The upcoming Pentagon working group report on “Don’t Ask, Don’t Tell” will show gays can serve openly in the U.S. military with minimal incidents of risk to current war efforts, according to the Washington Post.
The Washington Post reported late Wednesday that the results of a survey sent to 400,000 U.S. service members over the summer as part of the working group’s efforts will reveal that more than 70 percent of respondents think the effect of ending “Don’t Ask, Don’t Tell” would be positive, mixed or nonexistent.
Consequently, the survey results reportedly led study authors to conclude that objections to gays serving openly in the U.S. military would drop after the implementation of open service. Their deadline for completing the study and delivering it to Defense Secretary Robert Gates is Dec. 1.
According to the Washington Post, the document is about 370 pages long and is divided into two sections. The first section examines whether ending “Don’t Ask, Don’t Tell” would harm unit readiness or morale. The second part offers a plan for ending enforcement of the law. This second section is not meant to serve as the military’s official instruction manual on the issue, but could be used as such if military leaders agreed.
The leaked findings could bolster efforts to move “Don’t Ask, Don’t Tell” repeal through Congress before the year’s end in the lame duck session. A number of key U.S. senators have said they want to see the results of the survey before legislatively acting on the military’s gay ban.
Alex Nicholson, executive director of Servicemembers United, said the leaked survey results confirm what “Don’t Ask, Don’t Tell” repeal advocates have already been saying in their efforts to build support for ending the law.
“These results confirm what those of us who actually know the modern military, especially the rank and file troops, have said all along.
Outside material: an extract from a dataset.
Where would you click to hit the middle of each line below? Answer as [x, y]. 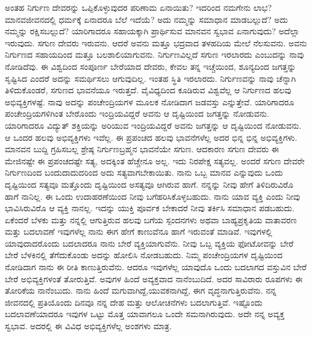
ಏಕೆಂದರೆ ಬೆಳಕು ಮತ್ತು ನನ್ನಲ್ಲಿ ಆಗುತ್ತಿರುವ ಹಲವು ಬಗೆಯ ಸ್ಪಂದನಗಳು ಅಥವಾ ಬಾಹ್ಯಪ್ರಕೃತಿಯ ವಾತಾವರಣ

The men and women of America’s armed forces are professionals who are capable of handling this policy change,” Nicholson said. “In light of these findings, as well as the Secretary of Defense’s recent call for Senate action on ‘Don’t Ask, Don’t Tell’ during the lame duck session, there is no longer any excuse for failing to bring the defense authorization bill back up during the first week of the post-election legislative session.”
Aaron Belkin, director of the Palm Center, a think-tank on gays in the military, said the leaked survey results have effectively ended the debate on whether gays should serve openly in the military.
“A measure of the full report is still needed and there are undoubtedly adjustments that will need to be considered as any transition to openly gay service moves forward,” Belkin said. “However, the Pentagon itself has made the strongest case for the repeal of ‘Don’t Ask, Don’t Tell’ in stating that this can be done during wartime without harming unit cohesion or military readiness.”